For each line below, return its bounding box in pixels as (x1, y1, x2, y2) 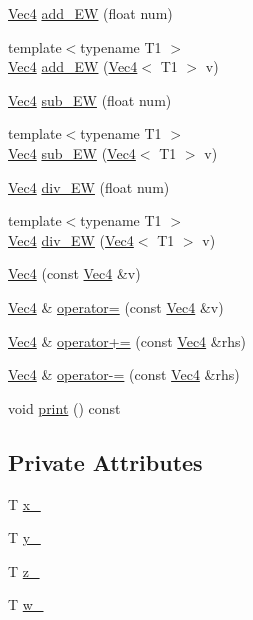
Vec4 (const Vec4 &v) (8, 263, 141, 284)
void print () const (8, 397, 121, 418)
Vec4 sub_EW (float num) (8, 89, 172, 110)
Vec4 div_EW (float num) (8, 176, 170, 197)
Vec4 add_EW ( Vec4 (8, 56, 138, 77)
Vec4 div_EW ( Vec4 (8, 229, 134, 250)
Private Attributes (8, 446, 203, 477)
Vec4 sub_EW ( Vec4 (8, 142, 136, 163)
---
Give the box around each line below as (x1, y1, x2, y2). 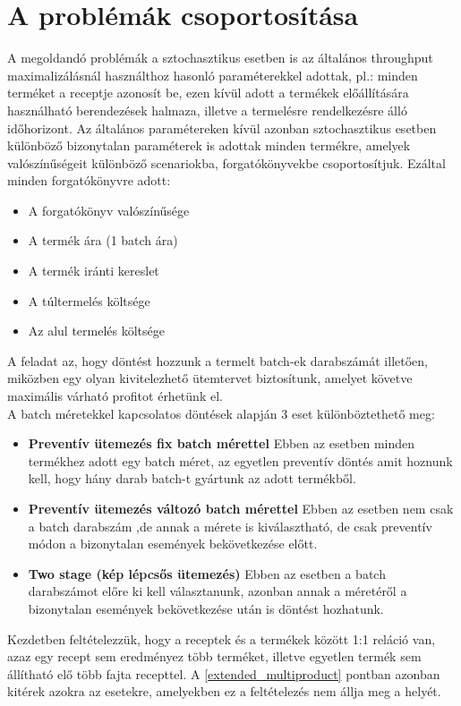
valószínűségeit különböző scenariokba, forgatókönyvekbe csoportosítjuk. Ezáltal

§ Prompt: Output the material above exactly, but only from the line that carries "Vec4 sub_EW (float num) (8, 89, 172, 110)" through the line that carries "Vec4 sub_EW ( Vec4 (8, 142, 136, 163)".

§ Solution for this exercise:
Vec4 sub_EW (float num) (8, 89, 172, 110)
Vec4 div_EW (float num) (8, 176, 170, 197)
Vec4 add_EW ( Vec4 (8, 56, 138, 77)
Vec4 div_EW ( Vec4 (8, 229, 134, 250)
Private Attributes (8, 446, 203, 477)
Vec4 sub_EW ( Vec4 (8, 142, 136, 163)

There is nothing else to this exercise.